PIRA Energy Group has said that oil balances remain in surplus with pressure peaking in April/May. When it comes to the US, last week’s data was impacted by fog and this week marine traffic has been halted. In Japan, crude runs continue to ease but crude stocks were lower.
- Oil balances remain in surplus with pressure peaking in April/May from rising crude stocks.
- Product stocks are more balanced but a growing overhand will unfold.
- The adjustment process to clear the Atlantic Basin crude surplus has been slow to unfold.
- Middle East producers remain keen to maintain Asian market share.

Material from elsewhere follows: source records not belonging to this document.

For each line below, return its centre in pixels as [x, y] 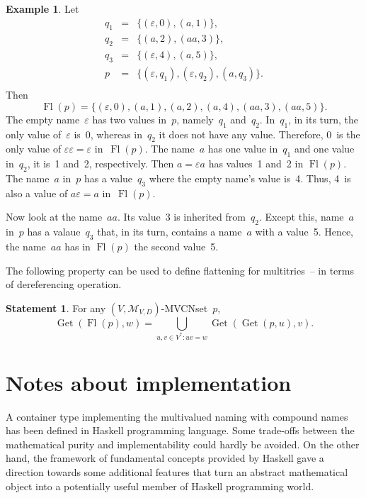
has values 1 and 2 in [256, 164]
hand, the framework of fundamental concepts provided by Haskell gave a [165, 458]
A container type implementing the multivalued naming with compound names [177, 416]
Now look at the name [54, 217]
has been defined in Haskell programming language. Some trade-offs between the [180, 430]
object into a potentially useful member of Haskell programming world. [160, 486]
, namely [195, 119]
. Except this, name [301, 217]
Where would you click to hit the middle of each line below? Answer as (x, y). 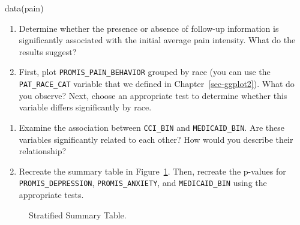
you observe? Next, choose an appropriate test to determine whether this (153, 95)
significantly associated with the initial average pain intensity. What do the (157, 40)
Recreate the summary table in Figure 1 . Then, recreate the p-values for (152, 171)
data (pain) (24, 8)
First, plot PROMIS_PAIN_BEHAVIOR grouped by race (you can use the (145, 72)
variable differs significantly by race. (85, 107)
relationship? (43, 151)
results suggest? (48, 51)
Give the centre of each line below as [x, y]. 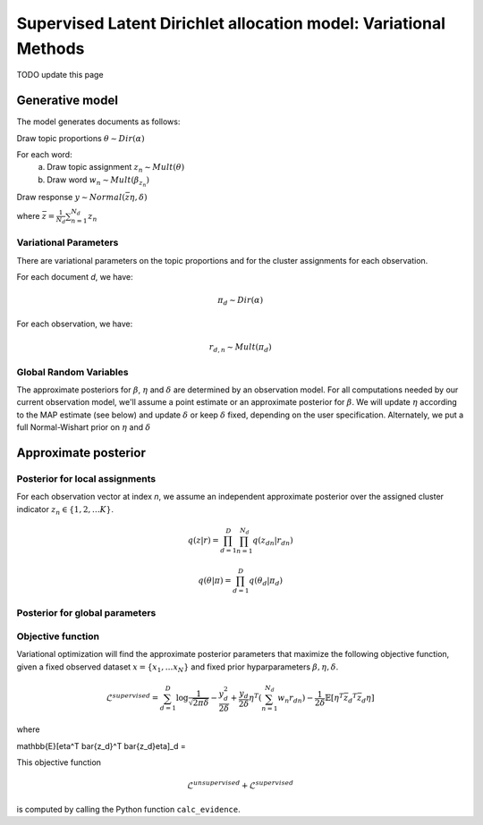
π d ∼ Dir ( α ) [241, 301]
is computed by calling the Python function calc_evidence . [128, 809]
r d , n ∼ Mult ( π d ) [240, 348]
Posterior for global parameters [86, 612]
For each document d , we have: [75, 277]
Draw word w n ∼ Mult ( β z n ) [98, 181]
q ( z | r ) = [203, 540]
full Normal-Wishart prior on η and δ [84, 427]

- Crude runs eased as maintenance gathered steam.
- Crude stocks drew on a low import figures, while finished product stock built.
- All the major products built stocks slightly.
- The indicative refining margin remained strong.
- Gasoline and gasoil cracks firmed, thus offsetting declines in the fuel oil, naphtha and jet fuel cracks.
- Last week’s data was impacted by fog.
- This week marine traffic has been halted in the Houston Ship Channel due to a collision between a chemical tanker and a bulk carrier.
- Distillate demand has been weaker than generally expected.
- Light product imports will level off this year.
- New and returning refinery capacity in Brazil, Colombia and Ecuador will boost refinery runs covering demand growth.
- Net gasoline and diesel imports in those three countries will decline in 2015.